DESCRIPTION (provided by applicant): The goal of this proposal is to better understand the role of microglia in regulating the structure and function of the brain under physiological and pathological conditions. Microglia are the resident immune cells of the central nervous system and display highly motile processes occupying a non- overlapping territory. Under physiological conditions, microglia may participate in the development and plasticity of neural circuits and monitor the brain's microenvironment for damage signals. Under pathological conditions, microglia may contain tissue damage, phagocytose cellular debris, and promote neuronal plasticity. Although microglia have been implicated in many physiological and pathological processes, their functions in the central nervous system remains elusive. Hampering efforts to delineate the precise role of microglia is the lack of tools to specifically perturb microglial function in vivo. We have recently generated mice with a targeted gene insertion allowing for the expression of tamoxifen-inducible Cre recombinase in CX3CR1 expressing microglial cells and peripheral myeloid cells. By taking advantage of different turnover rates of microglia and peripheral myeloid cells, we propose to establish an approach that will allow us, for the first time, to specifically perturb microglial functions in the living mice. By specifically ablating microglia or removing brain- derived neurotrophic factor (BDNF) from microglia in the living mice, we will elucidate the functions of microglia and microglial BDNF in synapse development and learning-dependent synaptic plasticity. In addition, we will reveal the role of microglial activation in controlling neuronal damage, glial scar formation and synaptic remodeling after traumatic brain injury. As activated microglia are involved in almost every pathological condition in the brain, the proposed studies of identifying precise functions of microglia will provide important insights for the understanding and treatment of many neurological diseases.

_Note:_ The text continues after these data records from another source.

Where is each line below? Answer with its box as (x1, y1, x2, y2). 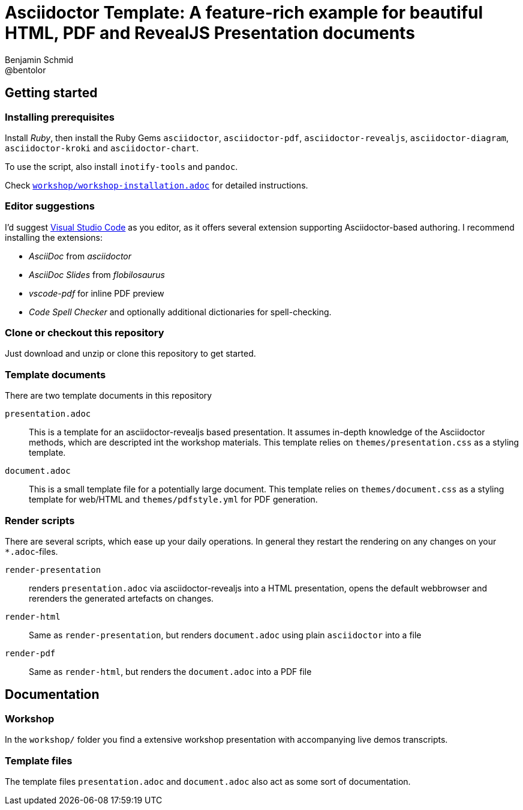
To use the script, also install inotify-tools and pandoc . (5, 161, 238, 172)
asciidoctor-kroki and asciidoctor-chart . (5, 142, 199, 153)
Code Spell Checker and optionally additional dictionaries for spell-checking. (29, 306, 332, 317)
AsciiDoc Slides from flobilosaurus (29, 269, 165, 280)
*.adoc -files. (5, 546, 58, 557)
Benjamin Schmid (5, 54, 74, 65)
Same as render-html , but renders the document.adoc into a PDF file (29, 666, 312, 677)
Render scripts (5, 514, 75, 527)
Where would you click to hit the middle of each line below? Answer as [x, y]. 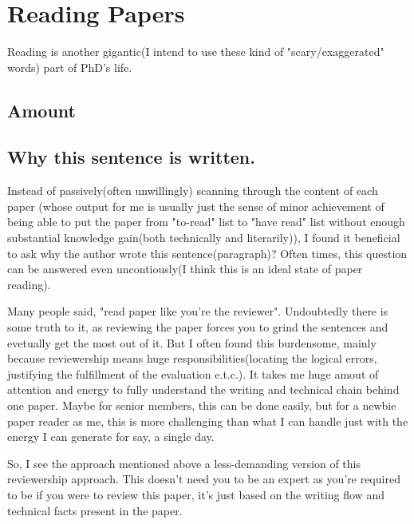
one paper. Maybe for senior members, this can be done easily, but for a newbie [202, 405]
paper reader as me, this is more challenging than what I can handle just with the [208, 421]
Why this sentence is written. [131, 157]
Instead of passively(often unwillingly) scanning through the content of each [193, 191]
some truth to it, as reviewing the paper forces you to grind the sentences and [198, 327]
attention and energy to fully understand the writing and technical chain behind [203, 389]
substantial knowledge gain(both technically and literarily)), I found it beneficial [204, 238]
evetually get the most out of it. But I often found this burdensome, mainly [192, 342]
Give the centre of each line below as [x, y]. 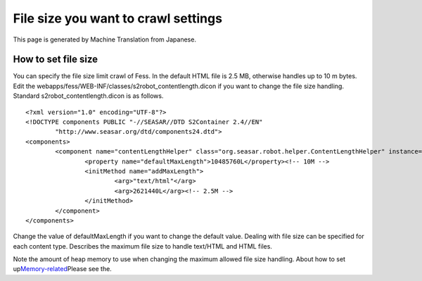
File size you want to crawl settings [118, 18]
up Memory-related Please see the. [62, 269]
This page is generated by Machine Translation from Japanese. [105, 39]
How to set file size [56, 60]
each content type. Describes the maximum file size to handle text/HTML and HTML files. [142, 246]
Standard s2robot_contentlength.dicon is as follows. [88, 96]
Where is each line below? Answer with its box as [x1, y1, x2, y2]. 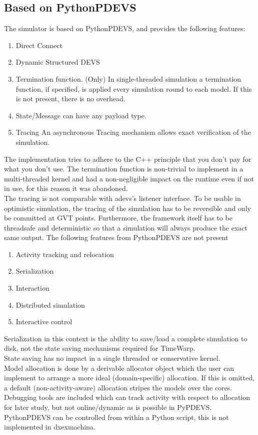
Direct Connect [15, 40, 62, 50]
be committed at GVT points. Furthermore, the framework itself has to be [4, 212, 232, 223]
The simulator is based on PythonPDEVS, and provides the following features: [4, 23, 245, 34]
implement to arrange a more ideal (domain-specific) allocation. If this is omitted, [4, 372, 254, 383]
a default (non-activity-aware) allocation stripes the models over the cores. [4, 382, 232, 392]
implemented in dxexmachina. [4, 421, 95, 432]
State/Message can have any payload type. [15, 110, 146, 120]
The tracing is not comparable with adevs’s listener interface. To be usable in [4, 192, 241, 203]
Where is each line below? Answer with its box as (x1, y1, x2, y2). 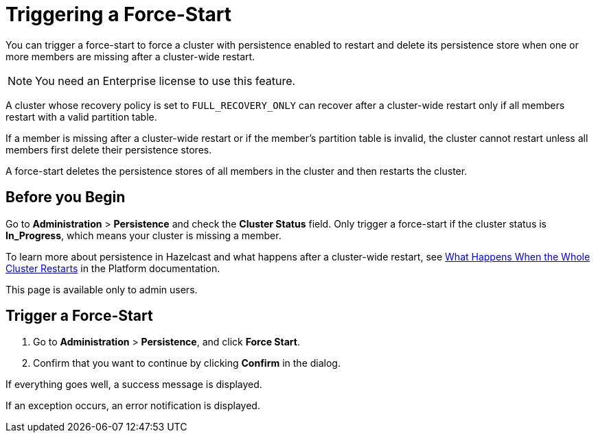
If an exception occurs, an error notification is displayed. (5, 400, 260, 412)
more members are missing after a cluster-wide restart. (5, 50, 255, 62)
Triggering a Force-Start (5, 3, 231, 26)
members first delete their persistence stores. (5, 143, 212, 156)
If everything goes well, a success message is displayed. (5, 378, 262, 391)
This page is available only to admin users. (5, 283, 198, 295)
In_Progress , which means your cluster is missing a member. (5, 229, 282, 241)
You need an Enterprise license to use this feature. (35, 73, 296, 88)
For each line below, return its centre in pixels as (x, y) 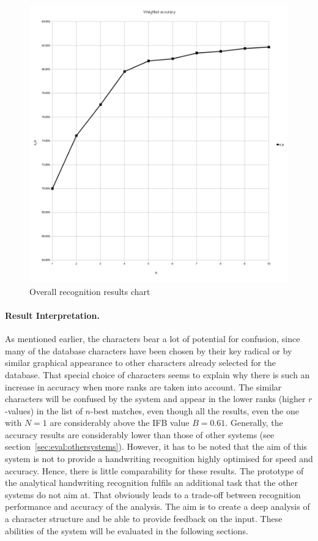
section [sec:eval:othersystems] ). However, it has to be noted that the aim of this (156, 446)
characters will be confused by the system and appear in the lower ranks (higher (155, 399)
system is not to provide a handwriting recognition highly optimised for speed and (159, 459)
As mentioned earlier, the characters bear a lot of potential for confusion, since (153, 339)
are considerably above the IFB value (120, 423)
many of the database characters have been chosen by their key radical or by (149, 350)
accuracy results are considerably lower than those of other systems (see (140, 434)
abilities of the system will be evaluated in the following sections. (127, 530)
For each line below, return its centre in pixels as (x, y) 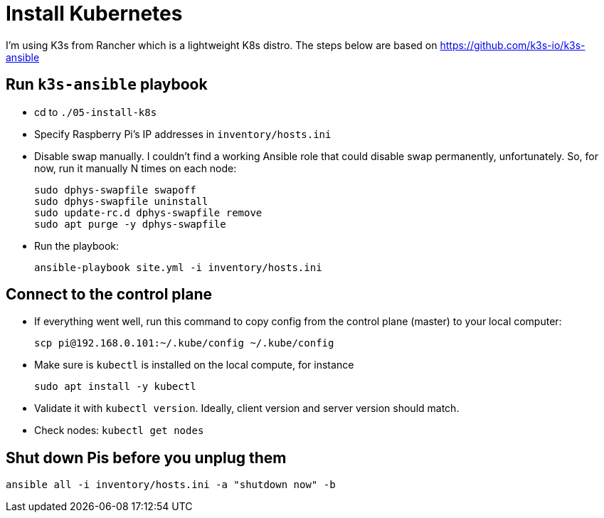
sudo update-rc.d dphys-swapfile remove (148, 212)
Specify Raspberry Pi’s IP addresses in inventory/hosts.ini (183, 134)
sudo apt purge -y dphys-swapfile (130, 224)
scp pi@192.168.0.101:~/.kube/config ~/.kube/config (184, 343)
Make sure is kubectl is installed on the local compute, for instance (194, 365)
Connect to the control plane (109, 295)
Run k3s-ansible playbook (107, 85)
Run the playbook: (77, 245)
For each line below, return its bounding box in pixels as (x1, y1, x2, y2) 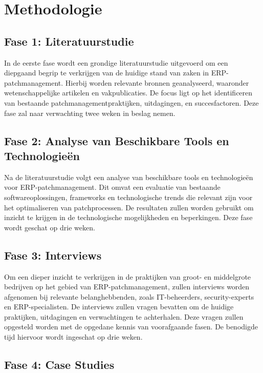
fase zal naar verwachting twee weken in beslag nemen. (4, 107, 176, 118)
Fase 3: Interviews (4, 247, 102, 263)
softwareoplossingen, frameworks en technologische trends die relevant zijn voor (4, 191, 253, 202)
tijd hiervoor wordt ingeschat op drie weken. (4, 331, 143, 342)
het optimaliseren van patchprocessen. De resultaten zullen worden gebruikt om (4, 202, 254, 212)
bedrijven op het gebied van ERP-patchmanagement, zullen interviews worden (4, 281, 250, 292)
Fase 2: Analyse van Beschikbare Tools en (4, 132, 229, 148)
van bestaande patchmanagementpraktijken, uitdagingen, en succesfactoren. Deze (4, 97, 259, 108)
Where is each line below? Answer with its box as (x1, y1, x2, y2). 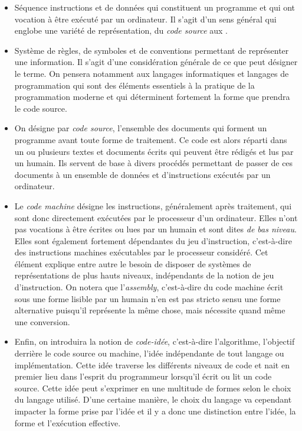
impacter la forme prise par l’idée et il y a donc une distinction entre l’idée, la (14, 405, 296, 417)
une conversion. (14, 315, 70, 328)
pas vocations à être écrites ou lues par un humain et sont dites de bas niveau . (14, 223, 297, 235)
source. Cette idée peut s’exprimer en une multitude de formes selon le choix (14, 381, 291, 394)
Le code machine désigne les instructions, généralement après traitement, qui (14, 199, 292, 212)
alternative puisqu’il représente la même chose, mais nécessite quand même (14, 304, 285, 316)
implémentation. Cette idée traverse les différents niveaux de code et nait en (14, 358, 290, 371)
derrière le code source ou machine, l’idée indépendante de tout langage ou (14, 347, 284, 359)
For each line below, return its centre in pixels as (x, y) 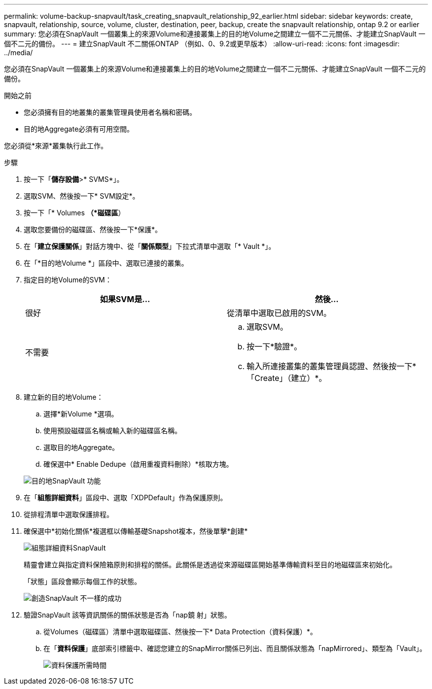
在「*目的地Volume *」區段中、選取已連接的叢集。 (106, 263)
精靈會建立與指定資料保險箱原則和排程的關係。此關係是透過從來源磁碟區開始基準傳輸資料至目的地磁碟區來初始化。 (210, 565)
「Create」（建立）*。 (287, 378)
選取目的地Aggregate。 (81, 447)
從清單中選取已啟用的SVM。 (279, 313)
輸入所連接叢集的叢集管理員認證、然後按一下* (332, 366)
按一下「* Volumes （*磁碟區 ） (74, 213)
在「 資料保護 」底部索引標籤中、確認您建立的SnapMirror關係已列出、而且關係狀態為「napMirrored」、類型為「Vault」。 (235, 648)
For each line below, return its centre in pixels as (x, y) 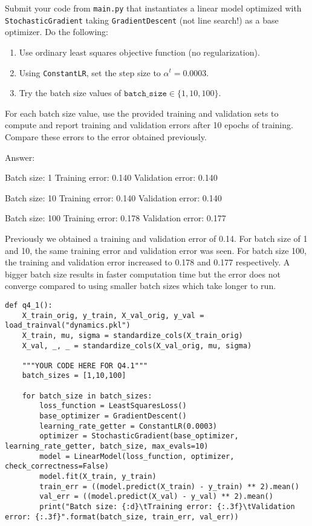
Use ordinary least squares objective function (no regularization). (139, 52)
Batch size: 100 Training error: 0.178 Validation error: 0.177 (115, 218)
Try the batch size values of (70, 93)
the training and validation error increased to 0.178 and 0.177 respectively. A (148, 262)
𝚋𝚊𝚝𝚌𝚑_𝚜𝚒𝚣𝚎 (145, 94)
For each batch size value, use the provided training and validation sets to (142, 113)
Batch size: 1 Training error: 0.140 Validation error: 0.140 (111, 177)
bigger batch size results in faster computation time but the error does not (143, 274)
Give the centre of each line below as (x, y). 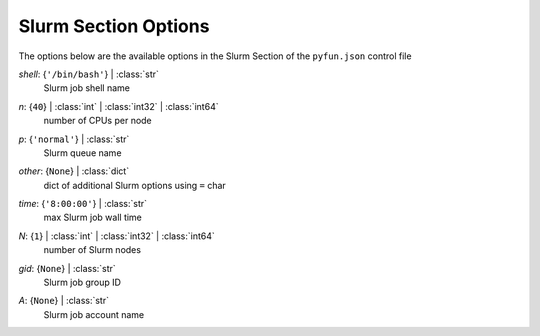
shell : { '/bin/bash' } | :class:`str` (89, 74)
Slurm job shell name (86, 88)
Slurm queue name (82, 152)
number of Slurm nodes (92, 250)
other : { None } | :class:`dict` (74, 171)
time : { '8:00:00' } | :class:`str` (83, 204)
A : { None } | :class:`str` (64, 301)
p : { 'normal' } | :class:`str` (74, 139)
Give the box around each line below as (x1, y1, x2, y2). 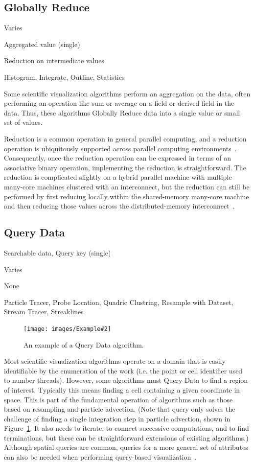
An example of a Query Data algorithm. (23, 339, 144, 349)
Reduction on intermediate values (4, 55, 104, 66)
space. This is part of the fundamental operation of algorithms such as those (4, 394, 233, 404)
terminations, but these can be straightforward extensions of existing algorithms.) (4, 432, 249, 442)
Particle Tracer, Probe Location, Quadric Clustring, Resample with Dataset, (4, 297, 233, 307)
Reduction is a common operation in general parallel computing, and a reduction (4, 133, 247, 143)
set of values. (4, 117, 43, 127)
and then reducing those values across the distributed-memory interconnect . (4, 201, 235, 211)
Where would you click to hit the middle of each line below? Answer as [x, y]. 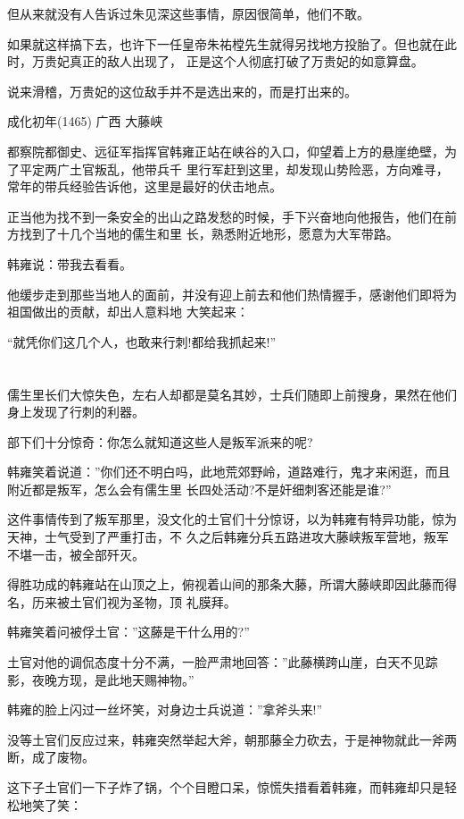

描述（申请人提供）：本提案的目的是更好地了解小胶质细胞在生理和病理条件下调节大脑结构和功能的作用。小胶质细胞是中枢神经系统的常驻免疫细胞，并表现出占据非重叠区域的高度活动的过程。在生理条件下，小胶质细胞可能参与神经回路的发育和可塑性，并监测大脑微环境的损伤信号。在病理条件下，小胶质细胞可能含有组织损伤、吞噬细胞碎片并促进神经元可塑性。尽管小胶质细胞与许多生理和病理过程有关，但它们在中枢神经系统中的功能仍然难以捉摸。由于缺乏专门干扰体内小胶质细胞功能的工具，阻碍了描述小胶质细胞精确作用的努力。我们最近培育了带有靶向基因插入的小鼠，允许在表达 CX3CR1 的小胶质细胞和外周骨髓细胞中表达他莫昔芬诱导型 Cre 重组酶。通过利用小胶质细胞和外周骨髓细胞的不同周转率，我们建议建立一种方法，使我们能够首次特异性地干扰活体小鼠的小胶质细胞功能。通过特异性消融小胶质细胞或去除活体小鼠小胶质细胞中的脑源性神经营养因子（BDNF），我们将阐明小胶质细胞和小胶质细胞 BDNF 在突触发育和学习依赖性突触可塑性中的功能。此外，我们还将揭示小胶质细胞激活在控制脑外伤后神经元损伤、胶质疤痕形成和突触重塑中的作用。由于激活的小胶质细胞几乎涉及大脑的所有病理状况，因此所提出的识别小胶质细胞精确功能的研究将为理解和治疗许多神经系统疾病提供重要的见解。